### About this exercise
Extract only the lines from the start of the entries below to the line with "是任一数域. [156, 99, 231, 120]", inclusive; omit every picture.

### Extracted data entries
=======
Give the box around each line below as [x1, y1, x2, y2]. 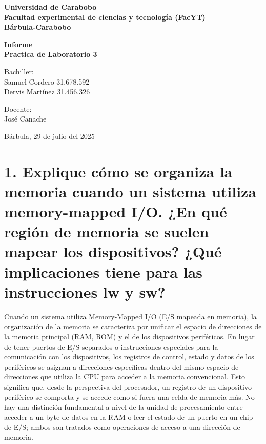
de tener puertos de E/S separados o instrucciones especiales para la [4, 341, 218, 352]
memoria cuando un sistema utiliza [4, 180, 257, 201]
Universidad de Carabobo [4, 2, 97, 12]
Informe [4, 38, 33, 49]
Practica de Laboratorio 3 [4, 49, 97, 59]
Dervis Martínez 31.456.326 [4, 86, 90, 97]
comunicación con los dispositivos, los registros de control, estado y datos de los [4, 351, 254, 362]
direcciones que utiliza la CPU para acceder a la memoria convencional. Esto [4, 371, 245, 382]
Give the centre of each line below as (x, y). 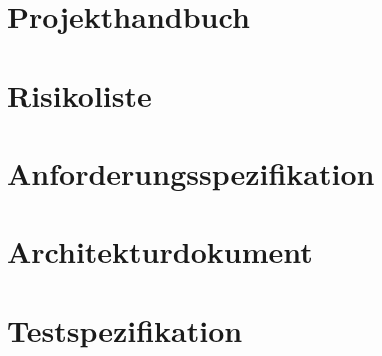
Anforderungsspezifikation (191, 172)
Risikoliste (79, 94)
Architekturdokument (160, 251)
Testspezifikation (125, 329)
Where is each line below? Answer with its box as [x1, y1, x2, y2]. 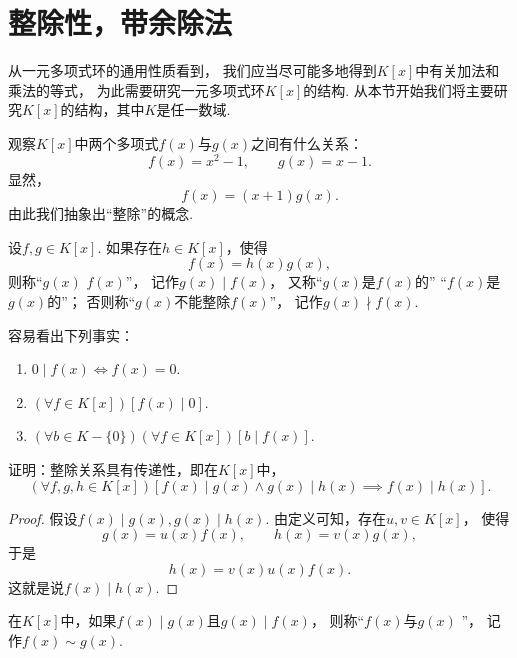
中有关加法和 [415, 60, 500, 81]
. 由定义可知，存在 [265, 507, 386, 528]
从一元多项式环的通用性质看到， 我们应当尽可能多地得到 [8, 60, 377, 81]
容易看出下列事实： [8, 324, 134, 345]
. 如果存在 [97, 236, 163, 257]
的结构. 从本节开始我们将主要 [303, 79, 494, 100]
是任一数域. [156, 99, 231, 120]
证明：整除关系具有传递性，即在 [8, 458, 218, 479]
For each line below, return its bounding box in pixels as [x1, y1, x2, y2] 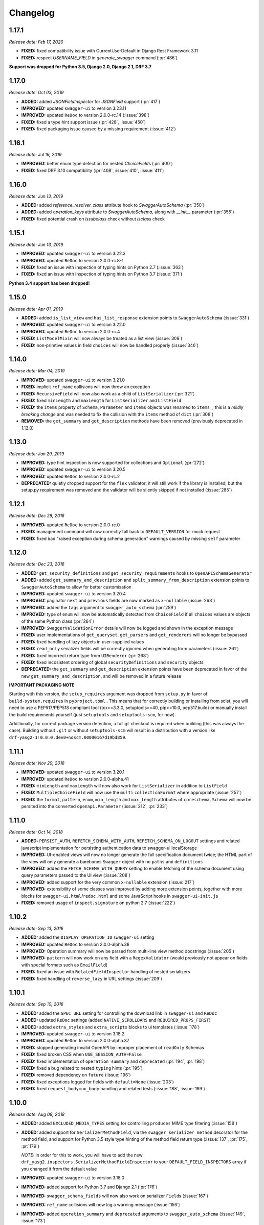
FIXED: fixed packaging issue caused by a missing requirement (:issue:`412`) [21, 126, 176, 132]
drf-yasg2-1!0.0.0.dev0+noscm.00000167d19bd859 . [9, 734, 127, 740]
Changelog [9, 7, 55, 18]
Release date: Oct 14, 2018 [9, 829, 63, 835]
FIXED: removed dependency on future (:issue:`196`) [21, 1072, 131, 1078]
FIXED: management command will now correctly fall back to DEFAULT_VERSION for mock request [21, 529, 220, 535]
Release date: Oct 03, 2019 [9, 90, 64, 96]
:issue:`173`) [21, 1218, 46, 1224]
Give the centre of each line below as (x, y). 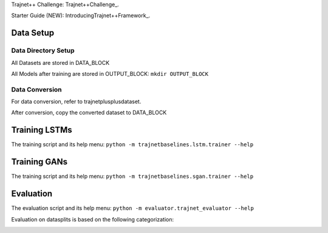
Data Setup (33, 33)
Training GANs (39, 162)
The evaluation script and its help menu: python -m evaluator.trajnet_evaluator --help (133, 208)
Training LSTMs (42, 130)
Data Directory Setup (43, 50)
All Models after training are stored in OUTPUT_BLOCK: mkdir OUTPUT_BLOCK (110, 73)
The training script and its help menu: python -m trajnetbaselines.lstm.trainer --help (132, 144)
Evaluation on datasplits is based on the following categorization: (93, 219)
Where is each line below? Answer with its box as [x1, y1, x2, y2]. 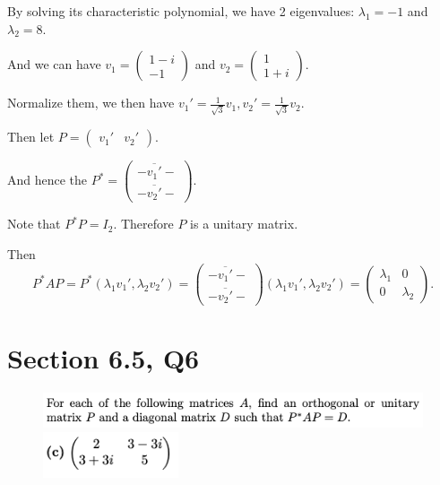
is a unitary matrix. [190, 214, 298, 233]
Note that [7, 214, 61, 233]
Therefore [120, 214, 174, 233]
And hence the [7, 170, 88, 189]
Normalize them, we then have [7, 93, 175, 112]
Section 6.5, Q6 [7, 340, 200, 377]
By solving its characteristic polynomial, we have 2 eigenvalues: [7, 2, 355, 20]
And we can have [7, 55, 101, 74]
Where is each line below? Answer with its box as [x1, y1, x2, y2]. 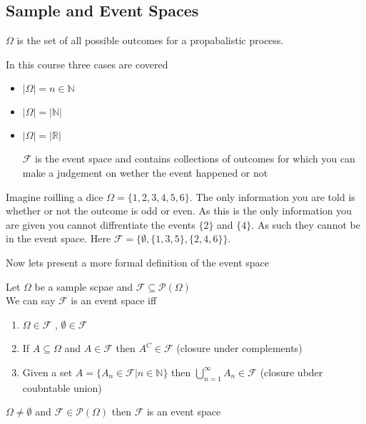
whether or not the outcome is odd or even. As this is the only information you [6, 203, 352, 218]
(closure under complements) [176, 341, 303, 356]
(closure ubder [260, 364, 323, 379]
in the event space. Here [6, 231, 111, 246]
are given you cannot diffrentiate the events [6, 217, 195, 232]
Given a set [22, 364, 73, 379]
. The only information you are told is [189, 189, 355, 204]
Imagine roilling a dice [6, 189, 103, 204]
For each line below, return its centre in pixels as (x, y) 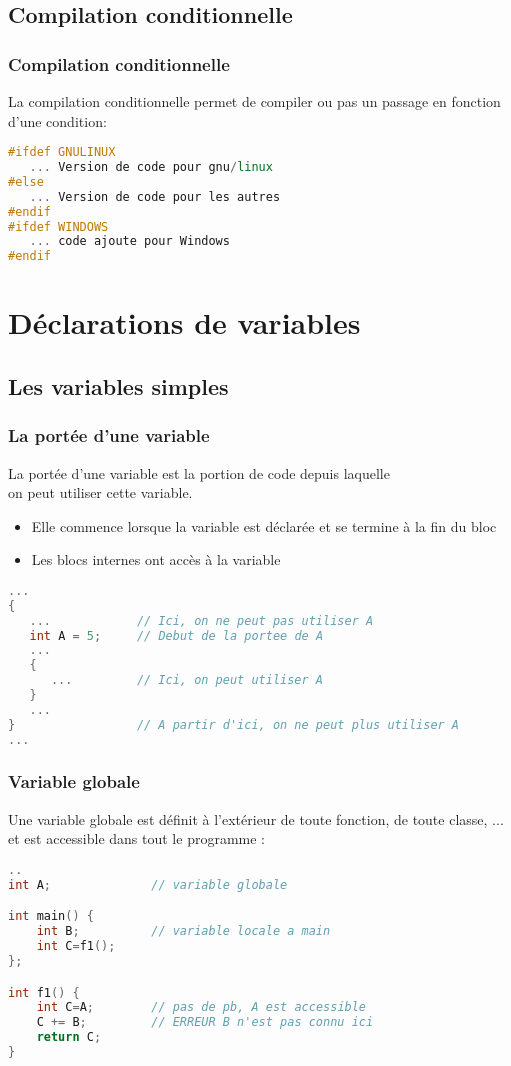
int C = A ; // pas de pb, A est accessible (201, 1007)
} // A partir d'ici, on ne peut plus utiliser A (234, 724)
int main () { (51, 916)
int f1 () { (44, 992)
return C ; (69, 1037)
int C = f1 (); (76, 946)
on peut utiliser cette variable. (100, 492)
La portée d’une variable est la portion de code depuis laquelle (199, 472)
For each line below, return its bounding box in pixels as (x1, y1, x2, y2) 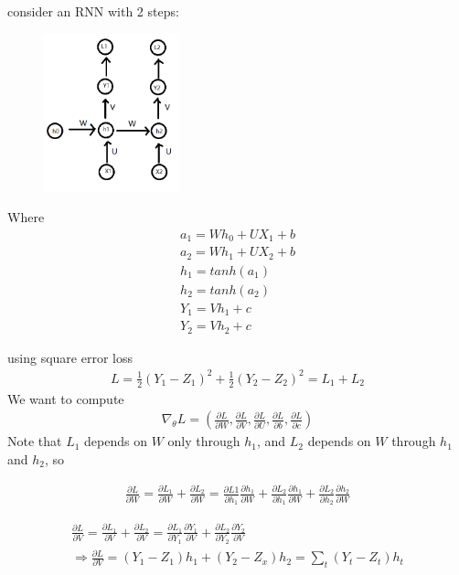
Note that (7, 431, 62, 451)
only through (167, 431, 240, 451)
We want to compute (7, 389, 124, 408)
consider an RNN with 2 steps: (7, 2, 179, 20)
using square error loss (7, 347, 133, 367)
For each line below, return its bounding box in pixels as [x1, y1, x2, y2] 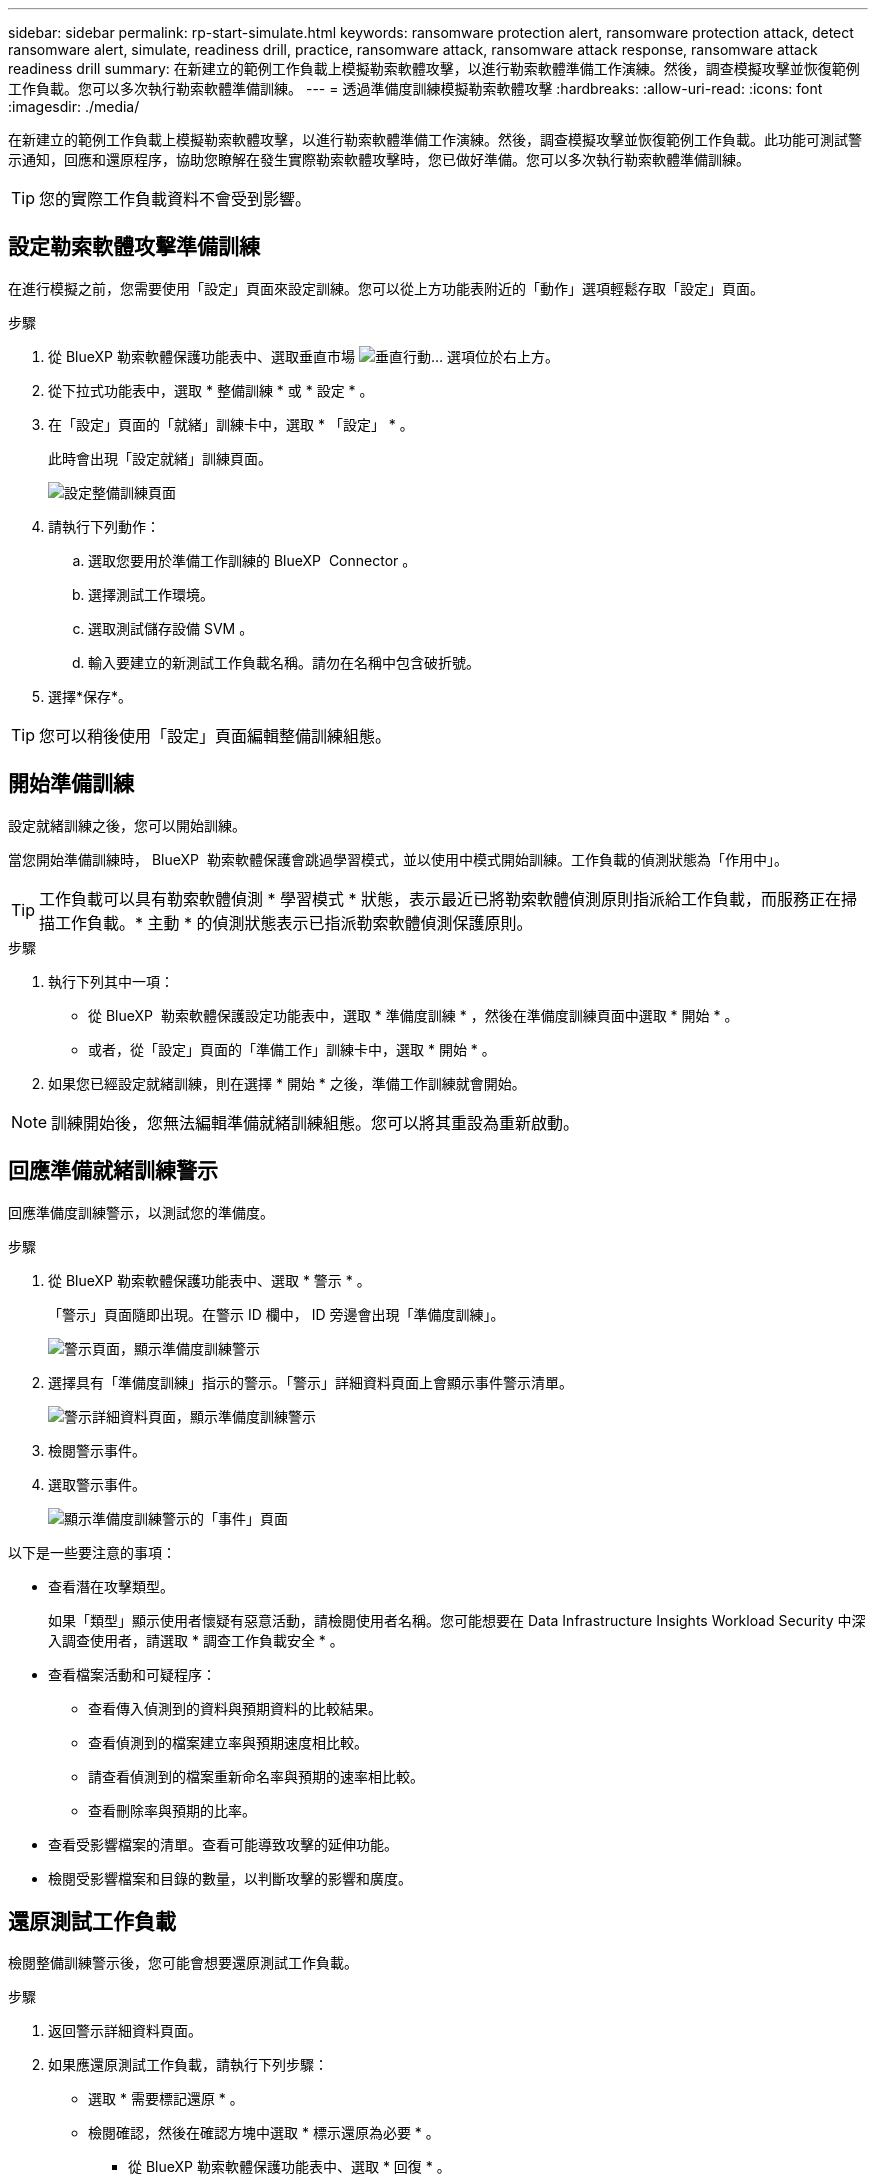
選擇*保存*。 [48, 687, 133, 705]
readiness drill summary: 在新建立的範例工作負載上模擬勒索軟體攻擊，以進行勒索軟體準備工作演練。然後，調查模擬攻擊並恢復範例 [8, 60, 860, 77]
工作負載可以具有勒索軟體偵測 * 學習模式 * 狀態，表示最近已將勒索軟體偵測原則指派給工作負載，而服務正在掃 [39, 888, 858, 909]
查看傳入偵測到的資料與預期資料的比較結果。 [88, 1699, 382, 1717]
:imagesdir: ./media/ [8, 98, 140, 115]
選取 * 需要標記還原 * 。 [88, 2090, 244, 2108]
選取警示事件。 [48, 1475, 146, 1493]
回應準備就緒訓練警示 [8, 1158, 218, 1184]
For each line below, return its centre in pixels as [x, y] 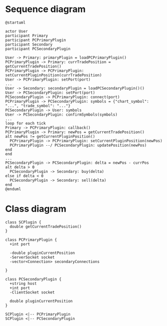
=======
### Result of the task
Give the box around each line below as [x1, y1, x2, y2]. 
de tener puertos de E/S separados o instrucciones especiales para la [4, 341, 218, 352]
memoria cuando un sistema utiliza [4, 180, 257, 201]
Universidad de Carabobo [4, 2, 97, 12]
Informe [4, 38, 33, 49]
Practica de Laboratorio 3 [4, 49, 97, 59]
Dervis Martínez 31.456.326 [4, 86, 90, 97]
comunicación con los dispositivos, los registros de control, estado y datos de los [4, 351, 254, 362]
direcciones que utiliza la CPU para acceder a la memoria convencional. Esto [4, 371, 245, 382]
Give the centre of each line below as (x, y). 
Anforderungsspezifikation (191, 172)
Risikoliste (79, 94)
Architekturdokument (160, 251)
Testspezifikation (125, 329)
Where is each line below? Answer with its box as [x1, y1, x2, y2]. 
中有关加法和 [415, 60, 500, 81]
. 由定义可知，存在 [265, 507, 386, 528]
从一元多项式环的通用性质看到， 我们应当尽可能多地得到 [8, 60, 377, 81]
容易看出下列事实： [8, 324, 134, 345]
. 如果存在 [97, 236, 163, 257]
的结构. 从本节开始我们将主要 [303, 79, 494, 100]
是任一数域. [156, 99, 231, 120]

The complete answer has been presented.